Howrah Bridge - A testimony to human inventiveness


Technically, the iconic 27,000-tonne steel bridge, re-christened since 1965 (at least officially) as Rabindra Setu (after the Nobel-laureate poet Rabindranath Tagore) to reflect the cultural and literary heritage of Bengal, is a combination of suspension-type balanced cantilever (i.e, the central portion above the river is entirely supported upon the two massive end portions) and, as is perceptible from its overall structural design, utilizes steel beams arranged in an ordered manner to support the overall weight of vehicles and pedestrians and to balance the effect of wind and cyclones – it actually feels exhilarating to not just be able to throw around these scientific terms, but also understand them! Hey, I’m not so bad with college studies either! Statistically, the structure, proportioned 705 meters X 30 meters and currently the 6th longest cantilever bridge in the world, bears daily traffic of 100,000 vehicles and 150,000 pedestrians and is therefore the busiest bridge in the world! And surprisingly, the entire structure has been constructed without using any nuts and bolts! Presently, two other bridges – the Vidyasagar Setu and the Nivedita Setu – have been constructed so as to ease the congestion and weight load on it. Culturally, besides featuring in several poems, stories and anthologies, it has also been portrayed in several Bollywood flicks, the most recent being “Kahaani”, starring Vidya Balan and Nawazuddin Siddiqui. It is interesting to note that the bridge expands around 4.8 inches during the sweltering daytime heat and contracts almost an equal length during the cool nights. It also slightly bends when afflicted by strong winds.

Opened to vehicular traffic in 1943 (construction work began in 1937) whereby it replaced an older Pontoon one (which consists of shallow specialized boats connected together across a river with a track attached on top whereby the total weight that can be supported is limited by the buoyancy of the pontoons/boats) that was originally commissioned for 25 years but served for 69 instead, the bridge is presently monitored round the clock by surveillance cameras and police teams to prevent any vehicle or steamer/barge to cause damage to the structure because of reckless driving/shipping. Kolkata Port Trust is its custodian and regularly hires teams of contractual workers to clean it at regular intervals to prevent accumulation of water, human spit, bird droppings and any other organic/chemical materials that might corrode the metal structure. The railway station is much older – designed by British architect Halsey Ricardo and constructed in 1905, it was designated to be a change point for goods trains, but ironically, not a single goods train passes through it now as it is lined full with passenger trains throughout day and night – it also happens to be one of the busiest stations in the country in terms of trains plying across it as well as the number of passengers.

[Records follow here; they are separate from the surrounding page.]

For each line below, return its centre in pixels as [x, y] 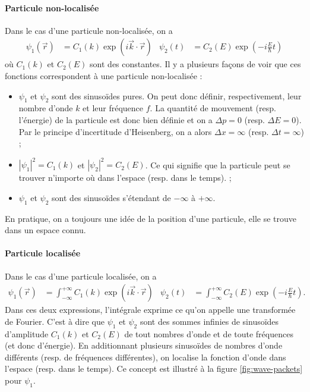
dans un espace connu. [45, 230]
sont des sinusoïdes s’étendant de [111, 197]
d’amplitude [27, 333]
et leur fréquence [113, 108]
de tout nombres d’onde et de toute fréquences [209, 333]
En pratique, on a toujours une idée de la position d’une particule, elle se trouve [151, 218]
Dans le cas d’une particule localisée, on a [81, 276]
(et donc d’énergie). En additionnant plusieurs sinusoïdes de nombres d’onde [144, 345]
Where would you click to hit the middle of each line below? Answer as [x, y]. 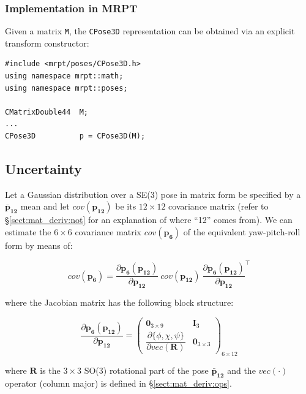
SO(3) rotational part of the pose [146, 370]
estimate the [28, 232]
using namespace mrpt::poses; [66, 88]
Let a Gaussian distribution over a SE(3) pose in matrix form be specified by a [153, 194]
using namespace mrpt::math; [64, 76]
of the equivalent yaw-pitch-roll [242, 232]
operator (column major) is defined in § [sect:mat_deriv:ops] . [118, 383]
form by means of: [39, 245]
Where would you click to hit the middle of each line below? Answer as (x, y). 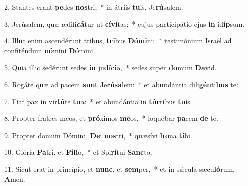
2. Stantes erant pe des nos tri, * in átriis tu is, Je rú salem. (94, 7)
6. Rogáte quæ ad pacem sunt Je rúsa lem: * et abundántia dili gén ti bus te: (121, 84)
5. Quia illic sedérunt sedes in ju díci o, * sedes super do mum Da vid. (110, 67)
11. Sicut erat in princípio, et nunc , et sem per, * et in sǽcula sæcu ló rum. (119, 169)
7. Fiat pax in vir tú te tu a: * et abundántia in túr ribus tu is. (98, 101)
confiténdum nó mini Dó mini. (50, 50)
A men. (15, 179)
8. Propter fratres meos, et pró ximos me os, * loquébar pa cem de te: (111, 118)
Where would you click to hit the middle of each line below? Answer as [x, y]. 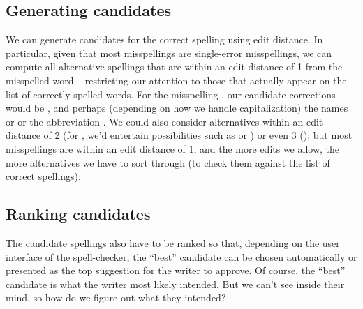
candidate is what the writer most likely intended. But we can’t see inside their [175, 284]
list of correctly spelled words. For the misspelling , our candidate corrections [171, 94]
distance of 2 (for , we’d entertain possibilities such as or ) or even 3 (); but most [179, 135]
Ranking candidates [78, 214]
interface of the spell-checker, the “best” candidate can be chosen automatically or [181, 256]
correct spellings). [43, 176]
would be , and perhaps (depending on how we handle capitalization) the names [177, 108]
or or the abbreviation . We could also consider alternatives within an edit [164, 121]
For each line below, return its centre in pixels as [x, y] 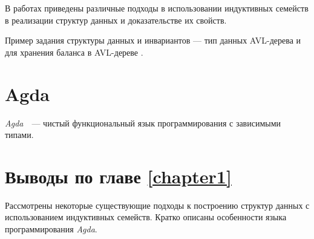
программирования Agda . [51, 229]
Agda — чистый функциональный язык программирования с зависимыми [143, 123]
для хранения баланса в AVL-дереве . [74, 52]
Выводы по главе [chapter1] [118, 176]
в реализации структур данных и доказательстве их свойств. [116, 20]
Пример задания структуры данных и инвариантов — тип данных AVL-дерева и [153, 40]
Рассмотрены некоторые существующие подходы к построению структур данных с [157, 205]
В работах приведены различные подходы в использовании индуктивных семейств [157, 8]
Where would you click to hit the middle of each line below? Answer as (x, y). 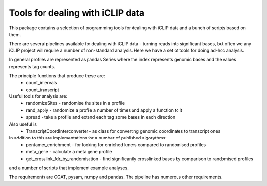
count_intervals (42, 83)
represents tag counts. (32, 66)
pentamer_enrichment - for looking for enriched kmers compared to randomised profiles (116, 145)
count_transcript (43, 90)
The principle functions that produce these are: (57, 75)
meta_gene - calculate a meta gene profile (69, 152)
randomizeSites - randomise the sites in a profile (75, 103)
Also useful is (23, 124)
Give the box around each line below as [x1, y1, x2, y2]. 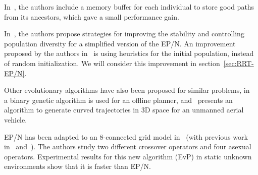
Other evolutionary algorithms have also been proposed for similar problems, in [4, 85, 250, 95]
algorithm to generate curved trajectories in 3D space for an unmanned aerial [4, 104, 244, 115]
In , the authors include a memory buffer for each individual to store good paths [4, 2, 254, 12]
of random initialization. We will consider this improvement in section [4, 57, 220, 68]
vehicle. [4, 114, 27, 125]
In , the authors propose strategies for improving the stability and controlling [4, 28, 244, 39]
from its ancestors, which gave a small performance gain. [4, 11, 179, 22]
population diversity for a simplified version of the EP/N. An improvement [4, 38, 236, 48]
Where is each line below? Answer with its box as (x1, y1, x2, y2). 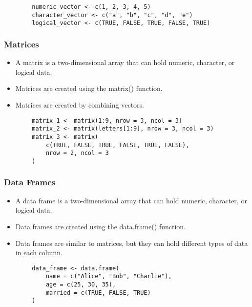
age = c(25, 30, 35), (45, 281, 116, 288)
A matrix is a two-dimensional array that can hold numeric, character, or (15, 57, 235, 67)
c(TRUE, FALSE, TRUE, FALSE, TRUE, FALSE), (45, 141, 189, 149)
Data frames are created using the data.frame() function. (15, 221, 186, 231)
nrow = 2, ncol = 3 (45, 150, 109, 157)
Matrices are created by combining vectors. (15, 99, 144, 110)
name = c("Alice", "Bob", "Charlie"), (45, 273, 172, 280)
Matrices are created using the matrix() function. (15, 83, 163, 93)
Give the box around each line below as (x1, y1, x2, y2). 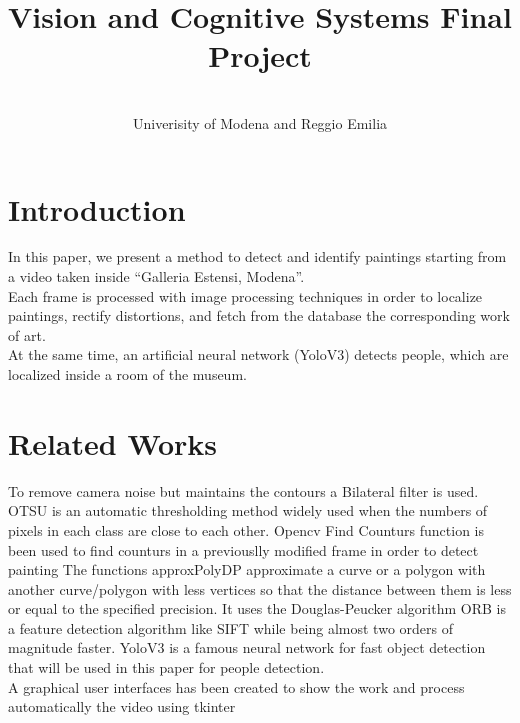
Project (208, 35, 312, 76)
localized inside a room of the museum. (8, 364, 247, 384)
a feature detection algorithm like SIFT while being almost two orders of (8, 617, 453, 638)
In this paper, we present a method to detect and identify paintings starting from (8, 246, 507, 267)
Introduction (8, 188, 186, 229)
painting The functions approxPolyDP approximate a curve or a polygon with (8, 559, 486, 580)
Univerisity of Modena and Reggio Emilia (132, 112, 388, 133)
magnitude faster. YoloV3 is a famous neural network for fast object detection (8, 637, 486, 658)
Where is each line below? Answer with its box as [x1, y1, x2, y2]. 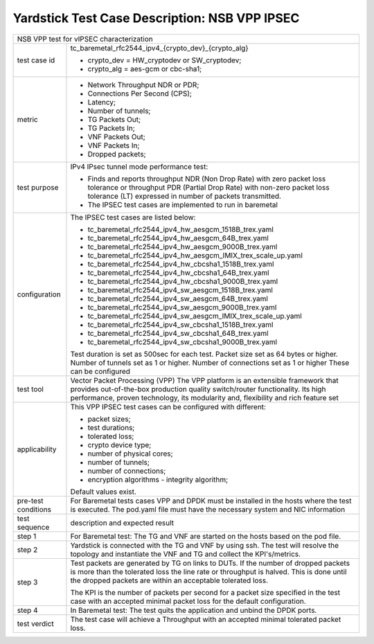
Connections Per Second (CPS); [87, 89, 193, 98]
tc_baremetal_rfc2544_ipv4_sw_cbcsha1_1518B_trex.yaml [87, 319, 274, 329]
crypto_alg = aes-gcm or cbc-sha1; [87, 64, 202, 73]
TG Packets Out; [87, 114, 141, 124]
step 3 [17, 577, 38, 587]
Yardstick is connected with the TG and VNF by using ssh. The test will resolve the [70, 540, 339, 550]
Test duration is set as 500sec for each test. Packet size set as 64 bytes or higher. [70, 349, 339, 359]
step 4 [17, 605, 38, 615]
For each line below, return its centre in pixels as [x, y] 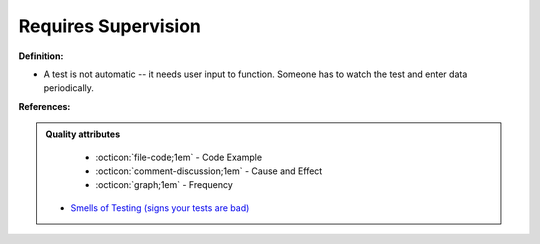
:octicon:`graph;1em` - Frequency [164, 185]
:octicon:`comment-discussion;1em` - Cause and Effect [209, 171]
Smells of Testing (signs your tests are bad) [160, 207]
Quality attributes [82, 134]
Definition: [41, 56]
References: [44, 106]
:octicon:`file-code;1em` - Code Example [179, 157]
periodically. [69, 88]
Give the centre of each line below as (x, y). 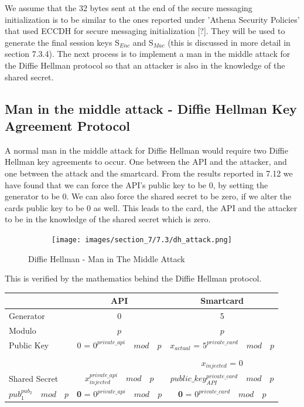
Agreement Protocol (67, 125)
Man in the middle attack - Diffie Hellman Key (151, 108)
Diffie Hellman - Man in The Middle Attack (107, 258)
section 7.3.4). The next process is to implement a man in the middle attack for (148, 54)
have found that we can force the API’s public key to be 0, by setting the (136, 184)
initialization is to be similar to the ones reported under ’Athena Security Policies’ (152, 19)
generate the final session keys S (62, 42)
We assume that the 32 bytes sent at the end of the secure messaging (129, 8)
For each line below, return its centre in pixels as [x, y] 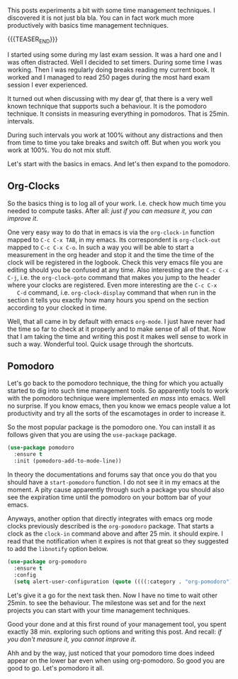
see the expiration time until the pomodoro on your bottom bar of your [109, 497]
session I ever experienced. [48, 85]
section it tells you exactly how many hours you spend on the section [108, 300]
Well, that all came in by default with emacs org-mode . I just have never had [116, 321]
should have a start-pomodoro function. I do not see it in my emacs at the [114, 482]
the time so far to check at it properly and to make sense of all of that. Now [117, 329]
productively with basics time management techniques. [88, 25]
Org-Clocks [34, 186]
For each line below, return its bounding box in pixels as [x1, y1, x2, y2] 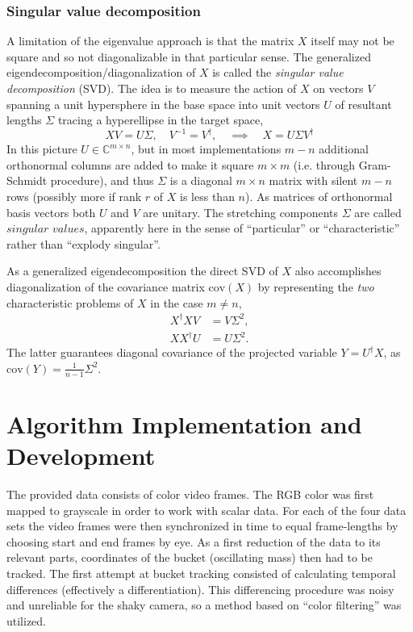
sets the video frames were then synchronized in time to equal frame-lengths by [6, 517, 398, 534]
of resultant [335, 95, 392, 112]
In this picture [6, 140, 77, 157]
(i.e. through [293, 156, 356, 173]
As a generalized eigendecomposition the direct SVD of [6, 262, 278, 279]
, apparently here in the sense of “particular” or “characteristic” [84, 220, 400, 236]
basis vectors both [6, 203, 96, 220]
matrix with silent [269, 172, 358, 189]
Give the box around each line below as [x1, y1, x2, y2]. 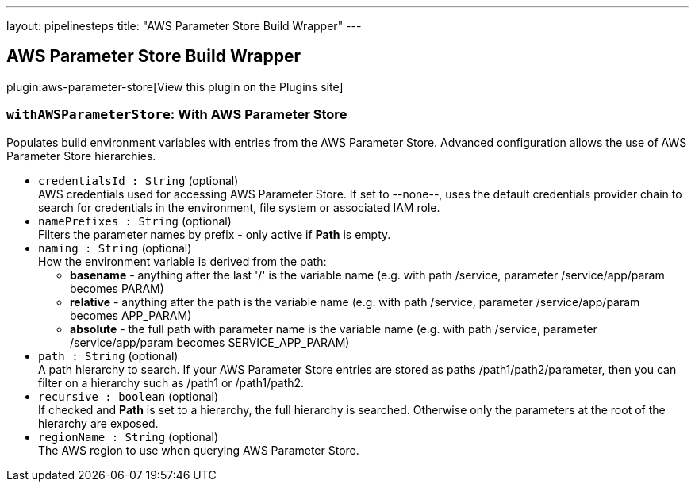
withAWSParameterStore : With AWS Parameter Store [6, 106, 347, 123]
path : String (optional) [38, 348, 179, 363]
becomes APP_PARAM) [70, 308, 192, 322]
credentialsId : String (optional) [38, 173, 239, 187]
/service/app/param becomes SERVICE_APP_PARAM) [70, 335, 350, 349]
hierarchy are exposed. [38, 416, 159, 430]
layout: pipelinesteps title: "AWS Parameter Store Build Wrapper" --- [6, 19, 362, 33]
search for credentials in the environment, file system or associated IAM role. [38, 200, 440, 214]
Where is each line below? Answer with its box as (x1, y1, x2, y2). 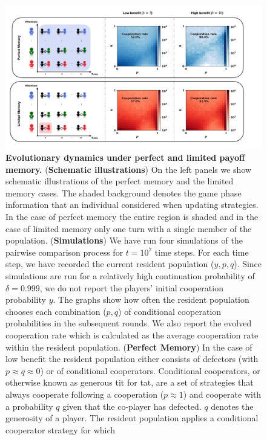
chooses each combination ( (5, 305, 107, 317)
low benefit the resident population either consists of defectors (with (5, 352, 259, 365)
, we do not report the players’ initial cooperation (39, 281, 223, 294)
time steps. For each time (154, 245, 249, 258)
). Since (234, 257, 262, 270)
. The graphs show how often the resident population (53, 293, 249, 306)
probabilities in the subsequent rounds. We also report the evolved (5, 317, 252, 329)
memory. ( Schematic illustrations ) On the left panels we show (5, 163, 252, 175)
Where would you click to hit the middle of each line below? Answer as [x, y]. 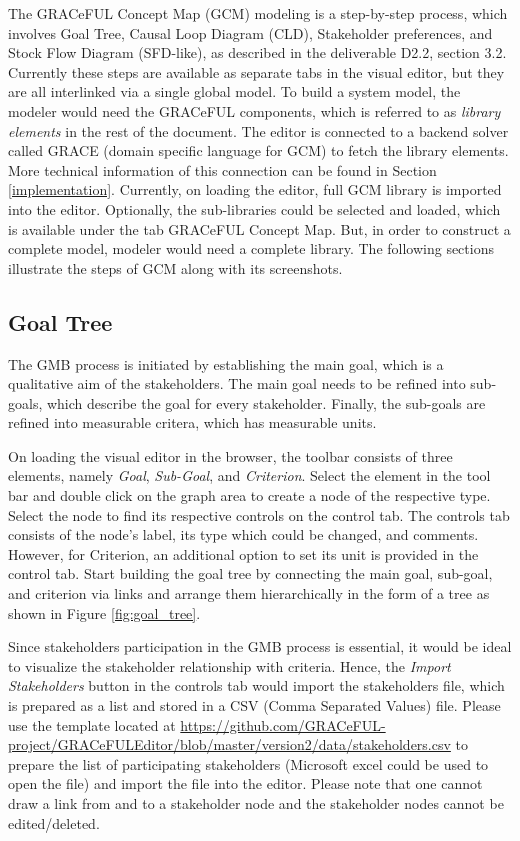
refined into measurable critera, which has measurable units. [192, 422]
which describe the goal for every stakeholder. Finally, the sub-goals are [266, 402]
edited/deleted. [54, 822]
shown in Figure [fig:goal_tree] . [104, 612]
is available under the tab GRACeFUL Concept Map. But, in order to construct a [259, 228]
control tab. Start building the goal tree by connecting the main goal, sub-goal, [250, 573]
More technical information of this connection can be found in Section [222, 169]
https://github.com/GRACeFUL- [283, 724]
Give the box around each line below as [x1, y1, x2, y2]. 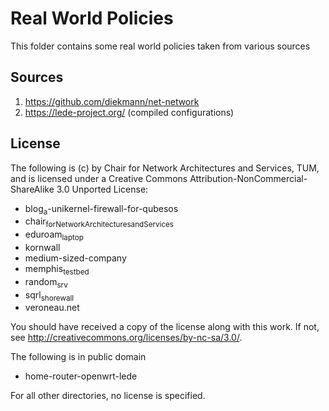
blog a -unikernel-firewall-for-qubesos [24, 202, 179, 217]
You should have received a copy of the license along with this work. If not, [10, 321, 320, 333]
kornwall [24, 241, 61, 253]
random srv [24, 275, 68, 290]
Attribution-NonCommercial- [189, 172, 308, 184]
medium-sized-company [24, 252, 127, 264]
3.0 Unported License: [56, 183, 149, 195]
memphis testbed [24, 262, 90, 277]
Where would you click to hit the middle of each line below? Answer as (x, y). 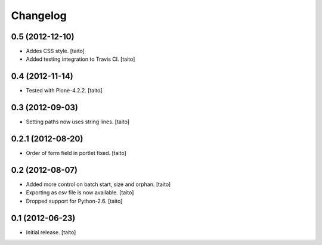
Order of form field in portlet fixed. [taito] (76, 153)
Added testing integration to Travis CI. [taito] (80, 59)
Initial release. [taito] (51, 232)
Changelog (39, 15)
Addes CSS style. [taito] (55, 51)
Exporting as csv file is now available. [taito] (80, 193)
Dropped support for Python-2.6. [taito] (74, 201)
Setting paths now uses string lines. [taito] (78, 122)
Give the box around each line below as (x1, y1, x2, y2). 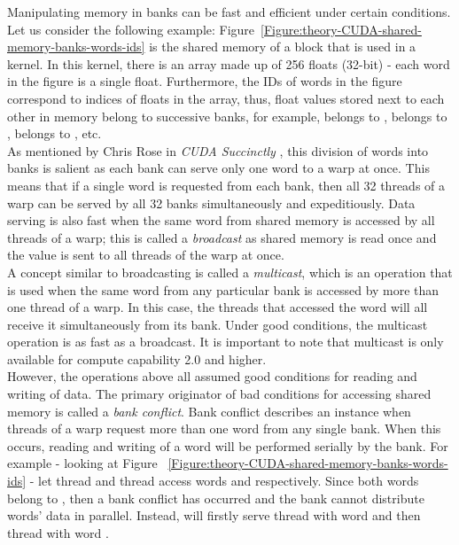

Fairytale setting - Howrah Railway station


In what can best be described in Amitav Ghosh’s aforementioned words (which too mind you can never truly capture Calcutta’s quintessential eternal essence), around the railway station exist a number of makeshift shops and hawkers lined up to sell cheap wares – combs, handkerchiefs, plastic mugs, containers, metal chains to tie luggage with in trains, faux leather belts etc; tea vendors carrying large cylindrical containers cry out for patrons while fruit sellers squat on the footpaths where they jostle for space with passer-bys and beggars. On the roadside between the bridge and the station stretches an extremely long (and unbelievably ordered, unlike the rest of the scene around) queue of yellow taxis ready to take one anywhere they wish to be on either side of the bridge. Across the road unfolds a scene mind-numbingly different and yet essentially same – here happen to be uncountable small eateries serving food that can be described as being cheap while lacking entirely in both hygiene and delectableness! Unsurprisingly, the eatery owners and waiters would quickly discontinue bang in the middle of whatever they are doing to call out to passer-bys strolling by or gazing within to eat at their shop and not at any other.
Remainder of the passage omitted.